他的徒弟赶紧从药箱里取出一个小碗,把药酒倒进去。
看到伤者喝了之后剧烈咳嗽,张道成喝道:“尽量不要吐出来,这些药酒是活血化瘀的。”
大家艰难地把年轻人的裤子脱下来,只剩下裤衩。其间,那伤者不停哼哼。
右腿上擦破了皮,左腿的小腿处明显鼓了起来。
“还好,不是粉碎性骨折。”张道成自言自语,拿出一些草药在嘴里嚼着。
他把嚼好的草药用酒调和,轻轻敷在伤处。
两块杉树皮的夹板,绑在布巾缠过的小腿上。
“道长,”那少妇平静下来:“不,医生,我老公有没事儿?”
“你是家属?”张道成看了她一眼:“没有生命危险。记住了,到你们家附近的道观,十天以后换药,一个月后拆夹板。”
“那就好!”她拍了拍胸脯:“不会瘸吧?”
“不会的,”张道成乐道:“哪有这么容易瘸的?小伙子体质不错,回家给他多熬点儿骨头汤喝。”

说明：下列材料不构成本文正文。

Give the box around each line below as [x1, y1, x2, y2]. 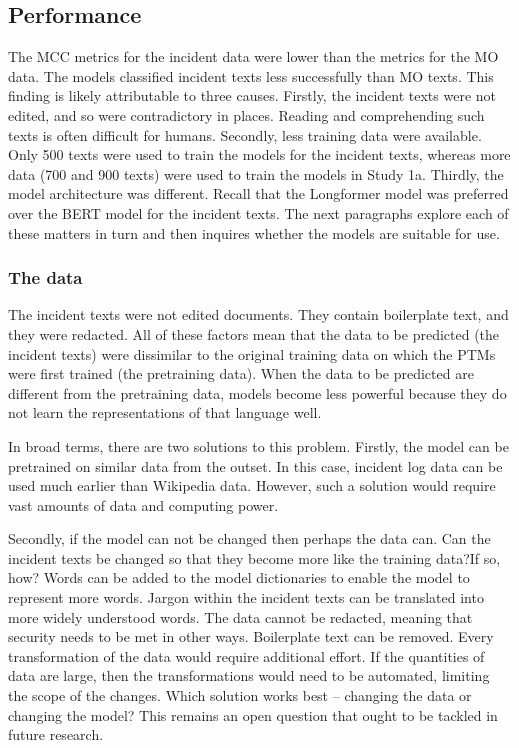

“好的好的,医生。”少妇从钱包里掏出一大叠十块的:“谢谢您!”
“多啦!”张道成呵呵笑着:“二十块钱就够了。”
“师傅,他要是发烧了怎么办?”汪北楠一直在专心致志地看着,这时候才说话。
“起先的药丸,也有退烧的作用。”张道成看了看她,又瞅瞅还在不停打电话的巫山。
他和悦地解释:“再说了,发点儿低烧出出汗有好处。”
“那个,”汪北楠期期艾艾地问:“师傅,中医和西医好像很不同啊。”
“不要把我们的医术和那些人相比。”要不是因为和巫山一起的,张道成说不定就发火了。
远处,救护车姗姗来迟。
巫山舒了一口气,坐到副驾驶上。
“师傅,我能不能学中医?”汪北楠不以为忤:“我是学西医的。”
啥?巫山差点儿跳了起来,她要学中医?!
这个世界太疯狂了。
在另一个时空,这丫头可是研究细菌感染t细胞免疫的。